La tormenta comenzó de forma espontánea. Primero llegó el olor a tierra mojada. Luego las primeras gotas comenzaron a caer; instantes después aquello parecía el diluvio universal. Miró hacia el “bombo”. Relampagueaba el rayo y estallaba aterrador el sonido del trueno encogiendo el alma de hombre y animal. Pirámides, bajo el fragor de los elementos, hundido en el barro hasta los tobillos, luchaba por desenganchar a la “Mora” del yugo del arado, pero apenas ya no era más que un muñeco inerte a merced de los elementos.
-          Esto sésta poniendo jodío ¡Venga, Mora, corre p´alla!
Miró el horizonte, oscurecido en minutos, y se abrazo al cuello del animal quizá en busca de un calor protector: pasaron entonces por su mente aquellos recuerdos del comienzo…
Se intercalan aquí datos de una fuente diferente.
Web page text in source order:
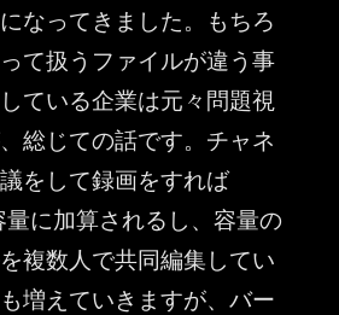
なってきました。もちろ
て扱うファイルが違う事
ている企業は元々問題視
総じての話です。チャネ
をして録画をすれば
に加算されるし、容量の
複数人で共同編集してい
増えていきますが、バー
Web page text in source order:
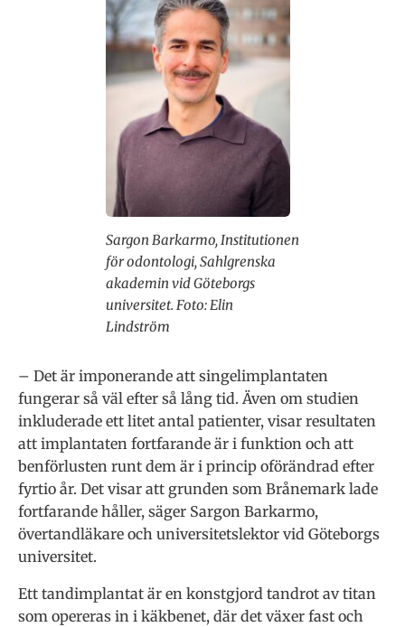
Sargon Barkarmo, Institutionen
för odontologi, Sahlgrenska
akademin vid Göteborgs
universitet. Foto: Elin
Lindström
– Det är imponerande att singelimplantaten
fungerar så väl efter så lång tid. Även om studien
inkluderade ett litet antal patienter, visar resultaten
att implantaten fortfarande är i funktion och att
benförlusten runt dem är i princip oförändrad efter
fyrtio år. Det visar att grunden som Brånemark lade
fortfarande håller, säger Sargon Barkarmo,
övertandläkare och universitetslektor vid Göteborgs
universitet.
Ett tandimplantat är en konstgjord tandrot av titan
som opereras in i käkbenet, där det växer fast och
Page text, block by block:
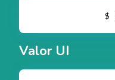
$
Valor UI
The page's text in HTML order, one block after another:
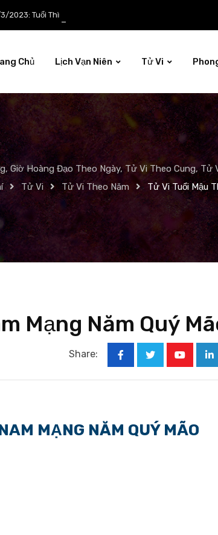
2023: Tuổi Thìn công việc tươi sáng
Chủ Lịch Vạn Niên Tử Vi
Giờ Hoàng Đạo Theo Ngày, Tử Vi Theo Cung, Tử
Tử Vi Tử Vi Theo Năm Tử Vi Tuổi Mậu
Mạng Năm Quý
Share:
MẠNG NĂM QUÝ MÃO
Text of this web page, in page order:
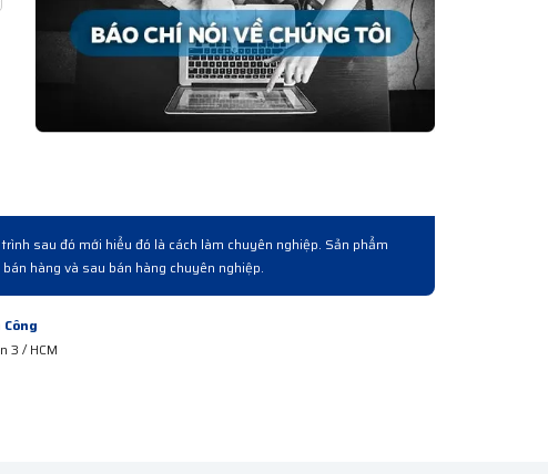
Có người quen giới thiêụ và làm việc qua lấy lô hàng. Về cơ bản là được từ chất lượng
hoá, giá cả và cách phục vụ khách hàng bài bản chuyên nghiệp.
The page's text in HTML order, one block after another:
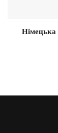
Німецька
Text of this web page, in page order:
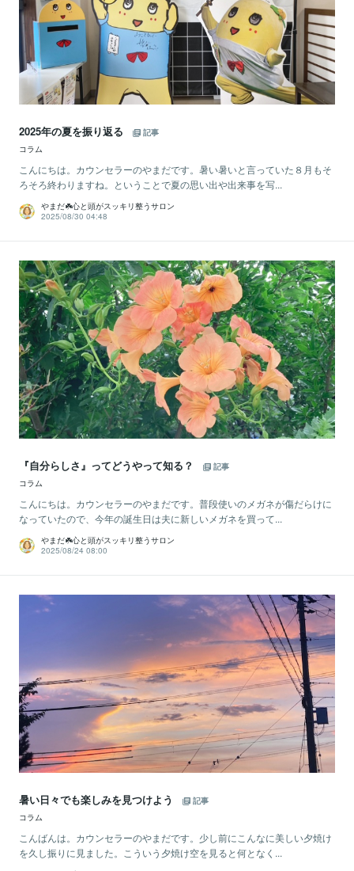
2025年の夏を振り返る
記事
コラム
こんにちは。カウンセラーのやまだです。暑い暑いと言っていた８月もそ
ろそろ終わりますね。ということで夏の思い出や出来事を写...
やまだ☘️心と頭がスッキリ整うサロン
2025/08/30 04:48
『自分らしさ』ってどうやって知る？
記事
コラム
こんにちは。カウンセラーのやまだです。普段使いのメガネが傷だらけに
なっていたので、今年の誕生日は夫に新しいメガネを買って...
やまだ☘️心と頭がスッキリ整うサロン
2025/08/24 08:00
暑い日々でも楽しみを見つけよう
記事
コラム
こんばんは。カウンセラーのやまだです。少し前にこんなに美しい夕焼け
を久し振りに見ました。こういう夕焼け空を見ると何となく...
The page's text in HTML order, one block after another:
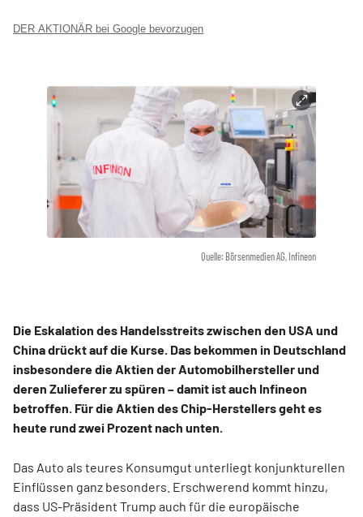
DER AKTIONÄR bei Google bevorzugen
Quelle: Börsenmedien AG, Infineon
Die Eskalation des Handelsstreits zwischen den USA und
China drückt auf die Kurse. Das bekommen in Deutschland
insbesondere die Aktien der Automobilhersteller und
deren Zulieferer zu spüren – damit ist auch Infineon
betroffen. Für die Aktien des Chip-Herstellers geht es
heute rund zwei Prozent nach unten.
Das Auto als teures Konsumgut unterliegt konjunkturellen
Einflüssen ganz besonders. Erschwerend kommt hinzu,
dass US-Präsident Trump auch für die europäische
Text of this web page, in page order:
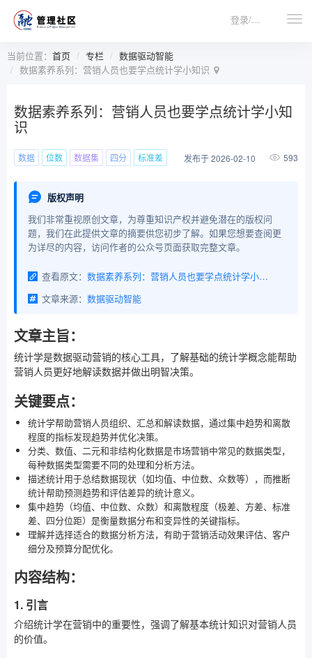
登录/注册
当前位置： 首页 专栏
数据驱动智能
数据素养系列：营销人员也要学点统计学小知识
数据素养系列：营销人员也要学点统计学小知
识
数据 位数 数据集 四分 标准差 发布于 2026-02-10 593
版权声明
我们非常重视原创文章，为尊重知识产权并避免潜在的版权问
题，我们在此提供文章的摘要供您初步了解。如果您想要查阅更
为详尽的内容，访问作者的公众号页面获取完整文章。
查看原文：
数据素养系列：营销人员也要学点统计学小知识
文章来源： 数据驱动智能
文章主旨：
统计学是数据驱动营销的核心工具，了解基础的统计学概念能帮助
营销人员更好地解读数据并做出明智决策。
关键要点：
统计学帮助营销人员组织、汇总和解读数据，通过集中趋势和离散
程度的指标发现趋势并优化决策。
分类、数值、二元和非结构化数据是市场营销中常见的数据类型，
每种数据类型需要不同的处理和分析方法。
描述统计用于总结数据现状（如均值、中位数、众数等），而推断
统计帮助预测趋势和评估差异的统计意义。
集中趋势（均值、中位数、众数）和离散程度（极差、方差、标准
差、四分位距）是衡量数据分布和变异性的关键指标。
理解并选择适合的数据分析方法，有助于营销活动效果评估、客户
细分及预算分配优化。
内容结构：
1. 引言
介绍统计学在营销中的重要性，强调了解基本统计知识对营销人员
的价值。
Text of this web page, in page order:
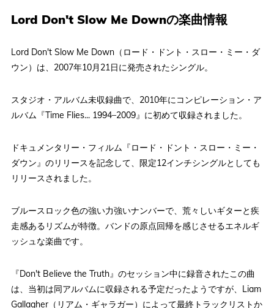
Lord Don't Slow Me Downの楽曲情報
Lord Don't Slow Me Down（ロード・ドント・スロー・ミー・ダ
ウン）は、2007年10月21日に発売されたシングル。
スタジオ・アルバム未収録曲で、2010年にコンピレーション・ア
ルバム『Time Flies... 1994–2009』に初めて収録されました。
ドキュメンタリー・フィルム『ロード・ドント・スロー・ミー・
ダウン』のリリースを記念して、限定12インチシングルとしても
リリースされました。
ブルースロック色の強い力強いナンバーで、荒々しいギターと疾
走感あるリズムが特徴。バンドの原点回帰を感じさせるエネルギ
ッシュな楽曲です。
『Don't Believe the Truth』のセッション中に録音されたこの曲
は、当初は同アルバムに収録される予定だったようですが、Liam
Gallagher（リアム・ギャラガー）によって最終トラックリストか
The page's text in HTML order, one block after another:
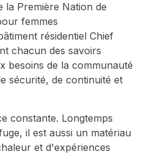
la Première Nation de
femmes
résidentiel Chief
chacun des savoirs
besoins de la communauté
sécurité, de continuité et
constante. Longtemps
il est aussi un matériau
et d'expériences
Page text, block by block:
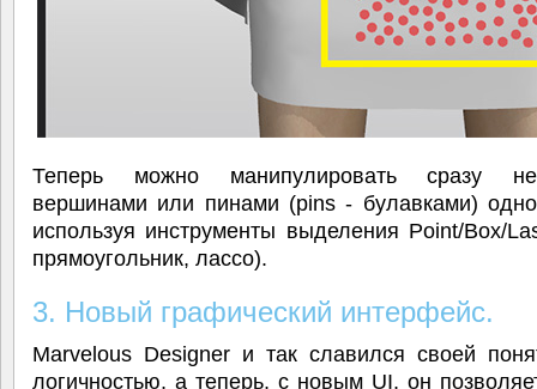
Теперь можно манипулировать сразу
вершинами или пинами (pins - булавками)
используя инструменты выделения Point/Box/
прямоугольник, лассо).
3. Новый графический интерфейс.
Marvelous Designer и так славился своей
логичностью, а теперь, с новым UI, он
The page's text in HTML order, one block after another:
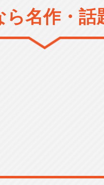
ら名作・話
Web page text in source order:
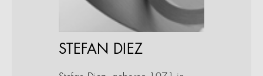
STEFAN DIEZ
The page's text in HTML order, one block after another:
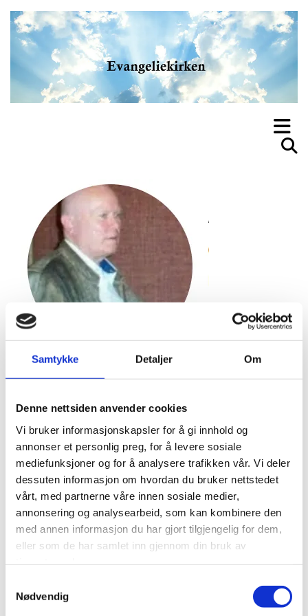
Samtykke Detaljer Om
Denne nettsiden anvender cookies
Vi bruker informasjonskapsler for å gi innhold og
annonser et personlig preg, for å levere sosiale
mediefunksjoner og for å analysere trafikken vår. Vi deler
dessuten informasjon om hvordan du bruker nettstedet
vårt, med partnerne våre innen sosiale medier,
annonsering og analysearbeid, som kan kombinere den
med annen informasjon du har gjort tilgjengelig for dem,
eller som de har samlet inn gjennom din bruk av
Nødvendig
REDAKTØR. ANDERS HELGE MYHREN. Org. 988 97
2304. Bank: 6311.09.07445
https://www.godtube.com/watch/?
v=DLWKWLNX#google_vignette
På Godtube finner du redaktørens ene sang på CD. Verdt et
klikk, kanskje..
«Vi tror på én Gud, den allmektige Jehova, som alltid har
eksistert, og som har skapt himmel og jord, alt synlig og usynlig.
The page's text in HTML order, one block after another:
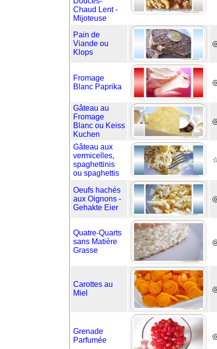
Chaud Lent -
Mijoteuse
Pain de
Viande ou
Klops
Fromage
Blanc Paprika
Gâteau au
Fromage
Blanc ou Keiss
Kuchen
Gâteau aux
vermicelles,
spaghettinis
ou spaghettis
Oeufs hachés
aux Oignons -
Gehakte Eier
Quatre-Quarts
sans Matière
Grasse
Carottes au
Miel
Grenade
Parfumée
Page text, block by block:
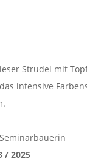
Strudel mit
intensive
/ 2025
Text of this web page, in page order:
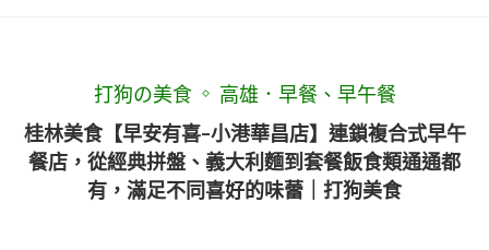
打狗の美食 高雄．早餐、早午餐
桂林美食【早安有喜-小港華昌店】連鎖複合式早午
餐店，從經典拼盤、義大利麵到套餐飯食類通通都
有，滿足不同喜好的味蕾｜打狗美食
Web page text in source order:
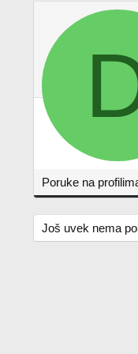
Poruke na
Još uvek nema
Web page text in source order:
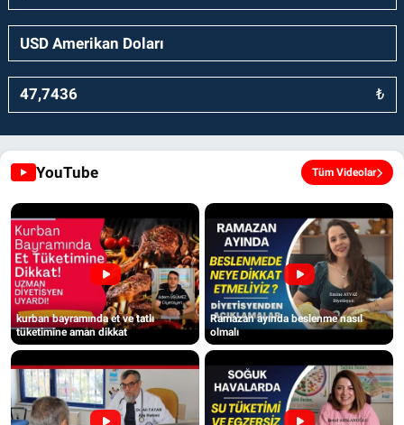
₺
YouTube Tüm Videolar
kurban bayramında et ve tatlı
tüketimine aman dikkat
Ramazan ayında beslenme nasıl
olmalı
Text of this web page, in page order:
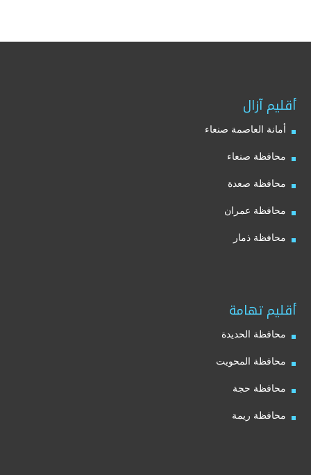
أقليم آزال
أمانة العاصمة صنعاء
محافظة صنعاء
محافظة صعدة
محافظة عمران
محافظة ذمار
أقليم تهامة
محافظة الحديدة
محافظة المحويت
محافظة حجة
محافظة ريمة
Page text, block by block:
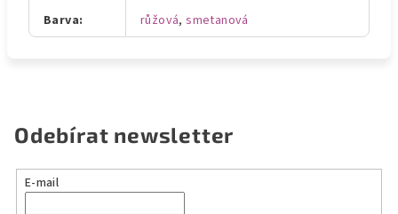
Barva: růžová,smetanová
Odebírat newsletter
E-mail
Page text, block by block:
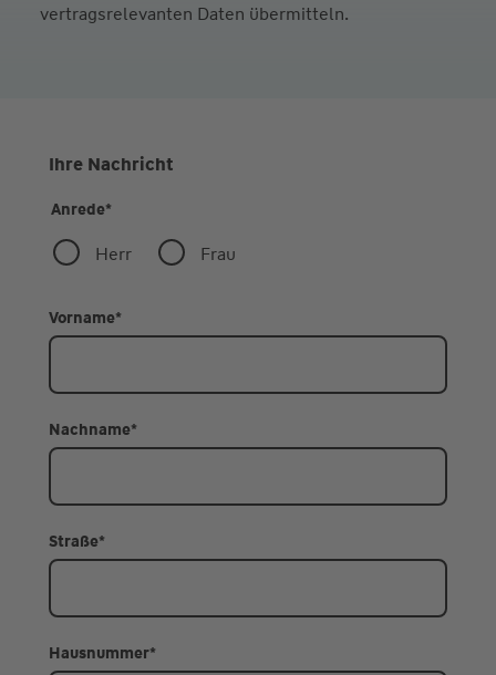
vertragsrelevanten Daten übermitteln.
Ihre Nachricht
Anrede*
Herr Frau
Vorname*
Nachname*
Straße*
Hausnummer*
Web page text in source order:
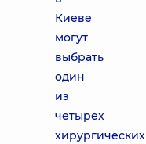
Киеве
могут
выбрать
один
из
четырех
хирургических
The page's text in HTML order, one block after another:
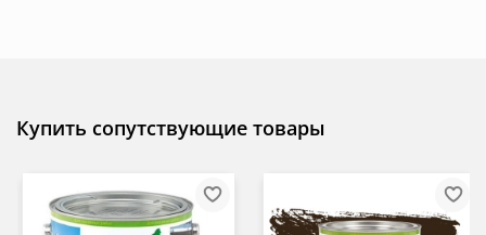
Купить сопутствующие товары
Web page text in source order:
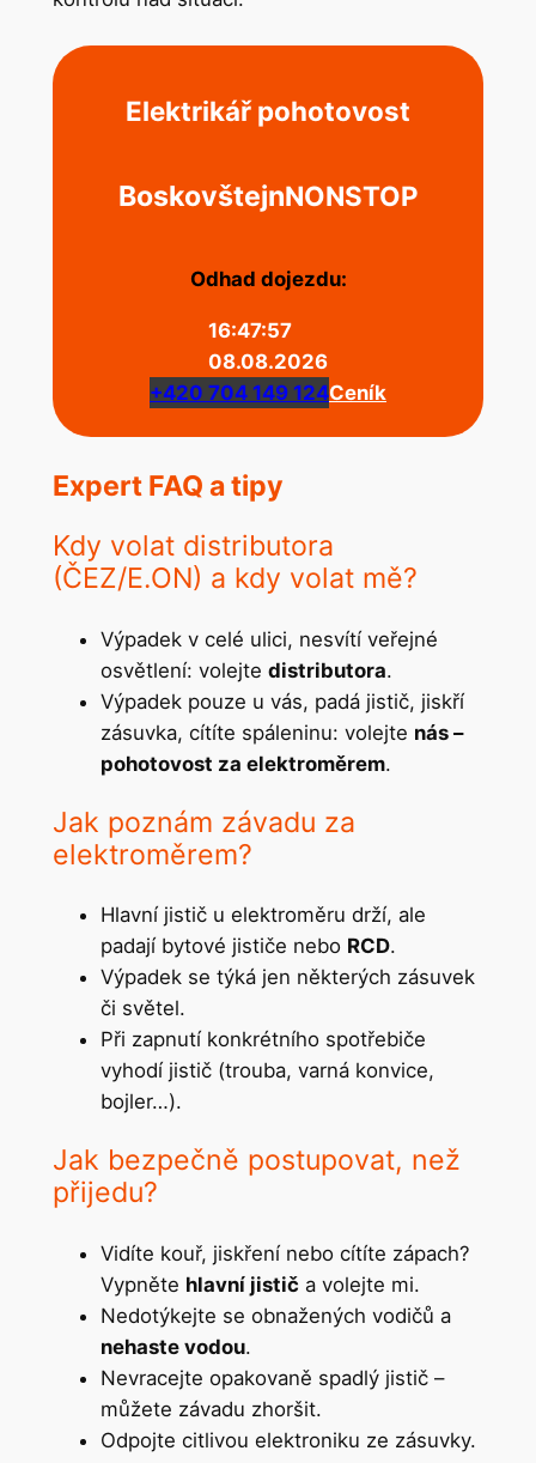
Elektrikář pohotovost
BoskovštejnNONSTOP
Odhad dojezdu:
16:47:57
08.08.2026
+420 704 149 124Ceník
Expert FAQ a tipy
Kdy volat distributora
(ČEZ/E.ON) a kdy volat mě?
Výpadek v celé ulici, nesvítí veřejné
osvětlení: volejte distributora.
Výpadek pouze u vás, padá jistič, jiskří
zásuvka, cítíte spáleninu: volejte nás –
pohotovost za elektroměrem.
Jak poznám závadu za
elektroměrem?
Hlavní jistič u elektroměru drží, ale
padají bytové jističe nebo RCD.
Výpadek se týká jen některých zásuvek
či světel.
Při zapnutí konkrétního spotřebiče
vyhodí jistič (trouba, varná konvice,
bojler…).
Jak bezpečně postupovat, než
přijedu?
Vidíte kouř, jiskření nebo cítíte zápach?
Vypněte hlavní jistič a volejte mi.
Nedotýkejte se obnažených vodičů a
nehaste vodou.
Nevracejte opakovaně spadlý jistič –
můžete závadu zhoršit.
Odpojte citlivou elektroniku ze zásuvky.

Los primeros frutos, el primer acarreo de la primera vendimia, sin bodega, aprovechando los rincones de la casa para poner algunas tinajas: dos o tres en el sótano, otras en el patio y el corral, alguna en el hueco de la escalera y hasta la cuadra fue buen lugar.
Consiguió desenganchar a la “Mora” y trato de atisbar en dirección al “bombo”, pero el vendaval lo arrollaba haciéndole caer. La mula, hundidas sus patas entre el lodo, hacía esfuerzos titánicos por salir… El cielo se iluminó en un terrible estampido. Pareció como si se hubieran abierto las puertas del averno… Fue entonces cuando ocurrió. El rayo, tal vez atraído por la pelambre del animal les alcanzó de lleno dejándolos carbonizados…
-          Si es que no somos na –era la cantinela que se repetía, una y otra vez, en aquel miserable velatorio entre el sordo murmullo de las plañideras, el liar de la petaca y el sonar de los moqueros- ¡Quien lo iba a icir, ayer tan campante y hoy, ya ves, carne pa los gusanos!